Gartner recommends security teams to “risk-based priority and automated work flow tools to reduce time-to-patch” and each seller in this market reflects on road maps. A strong patch strategy requires the following:

  • Strategic Placement and Automation: Mapping critical assets and reducing hand errors by AI-based automation.
  • Risk-based prioritization: to focus on active exploited threats.
  • Centralized Management and Sustainable Monitoring: Strengthen the patch effort and ensure that real-time security is visible.

With alignment of patch strategies on these principles, organizations can reduce the workloads of teams and build a stronger cyber boat.

Patching Management: Measurement of success in real time

All vendors competing in this market have reached a level of performance and functionality with patch approval, testing and placement. By coordinating patching information with the real world operating activities, vendors are a reduction of time (MTTR) time to clean up customers.

The measurement of success is critical. Gartner recommends following the following (at least level):

  • Average time-to-patch (MTTP): average time to overcome weaknesses.
  • Patch coverage percentage: the ratio of patched assets relative to sensitive ones.
  • Reduction of the window: Time to eliminate elegance.
  • Risk Reduction Effect: The number of weaknesses of active operation before the start of events.

Automate patch management – or fall behind

Patching, after the completion of other higher tasks, only security teams are not security teams. A business must be the basis for being relieved from vibrant and potential threats.

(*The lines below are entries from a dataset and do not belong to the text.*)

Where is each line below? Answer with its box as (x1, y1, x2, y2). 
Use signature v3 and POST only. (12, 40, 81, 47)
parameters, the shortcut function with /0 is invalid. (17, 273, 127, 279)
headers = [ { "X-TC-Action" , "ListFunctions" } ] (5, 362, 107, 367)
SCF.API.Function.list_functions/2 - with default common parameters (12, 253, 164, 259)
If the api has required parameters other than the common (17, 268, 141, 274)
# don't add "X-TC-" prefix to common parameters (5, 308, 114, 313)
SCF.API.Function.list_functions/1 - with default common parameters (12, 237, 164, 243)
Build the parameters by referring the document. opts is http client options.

Just put the sheep, the patch is in the heart of cyber sustainability. However, many organizations are leaving the sensitivities that are widely open to the AI, using the known sensitivity, and more and more open to the AI ​​to shoot faster than ever. Static CVSS scores proved that they could not continue and stable times have become more than an asset.

The message is simple: when it comes to patches, the satisfaction is dangerous – it’s time to make it a priority.



Source link

Leave a Reply

Your email address will not be published. Required fields are marked *

Trending now

Stalemate among old enemies in the Theater of Dreams
Vergil Ortiz Jr., Israel comes to riyada ready to clash with Madrimov
Shakur Stevenson, which requires gratitude and humility from Floyd Schofield
BeterbIeye-Bivol 2 in Benavidz: A prelude for a mega battle?